PROVIDED RECORDS ▸

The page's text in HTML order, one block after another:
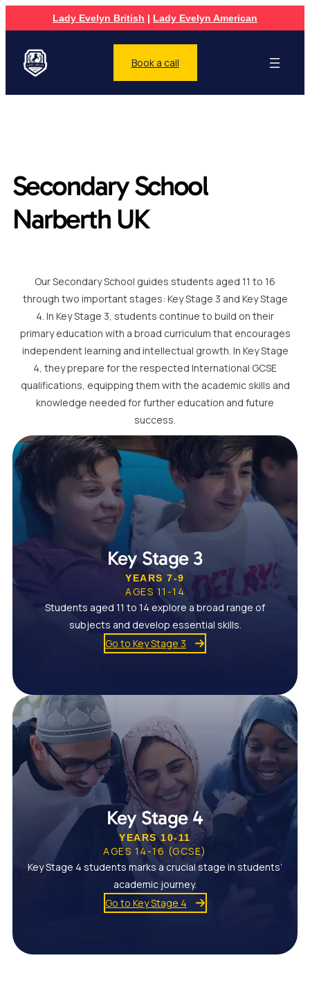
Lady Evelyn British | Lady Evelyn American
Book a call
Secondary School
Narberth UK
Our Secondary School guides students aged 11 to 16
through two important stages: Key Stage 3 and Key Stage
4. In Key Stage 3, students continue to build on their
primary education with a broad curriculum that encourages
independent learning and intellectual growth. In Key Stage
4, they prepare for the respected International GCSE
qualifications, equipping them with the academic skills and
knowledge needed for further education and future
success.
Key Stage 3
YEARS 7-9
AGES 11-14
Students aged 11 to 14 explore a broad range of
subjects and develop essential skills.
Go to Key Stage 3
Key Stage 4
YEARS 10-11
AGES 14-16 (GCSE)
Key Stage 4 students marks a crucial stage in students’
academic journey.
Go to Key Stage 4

* * *

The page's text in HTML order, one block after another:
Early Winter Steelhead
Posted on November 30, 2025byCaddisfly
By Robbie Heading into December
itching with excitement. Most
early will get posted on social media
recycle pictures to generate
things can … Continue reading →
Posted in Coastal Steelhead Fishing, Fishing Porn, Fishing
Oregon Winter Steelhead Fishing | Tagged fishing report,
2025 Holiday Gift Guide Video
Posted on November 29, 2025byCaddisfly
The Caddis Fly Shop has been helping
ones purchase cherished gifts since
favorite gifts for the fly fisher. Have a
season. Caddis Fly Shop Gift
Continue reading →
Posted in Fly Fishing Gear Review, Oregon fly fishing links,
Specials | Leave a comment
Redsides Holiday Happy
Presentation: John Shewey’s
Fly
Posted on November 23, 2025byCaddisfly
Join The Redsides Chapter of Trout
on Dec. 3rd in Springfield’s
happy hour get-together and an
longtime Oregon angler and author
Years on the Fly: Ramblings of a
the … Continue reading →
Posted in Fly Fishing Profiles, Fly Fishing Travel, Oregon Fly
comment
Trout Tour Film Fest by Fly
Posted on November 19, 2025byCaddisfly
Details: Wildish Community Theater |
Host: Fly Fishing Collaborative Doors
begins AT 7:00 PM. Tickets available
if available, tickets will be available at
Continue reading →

YOUR GOAL ▸ Could you reproduce exactly the lines of the entries above, from the one with "independent learning and" through the one with "Go to Key Stage 4", and nothing else?

TASK SOLUTION ▸
independent learning and intellectual growth. In Key Stage
4, they prepare for the respected International GCSE
qualifications, equipping them with the academic skills and
knowledge needed for further education and future
success.
Key Stage 3
YEARS 7-9
AGES 11-14
Students aged 11 to 14 explore a broad range of
subjects and develop essential skills.
Go to Key Stage 3
Key Stage 4
YEARS 10-11
AGES 14-16 (GCSE)
Key Stage 4 students marks a crucial stage in students’
academic journey.
Go to Key Stage 4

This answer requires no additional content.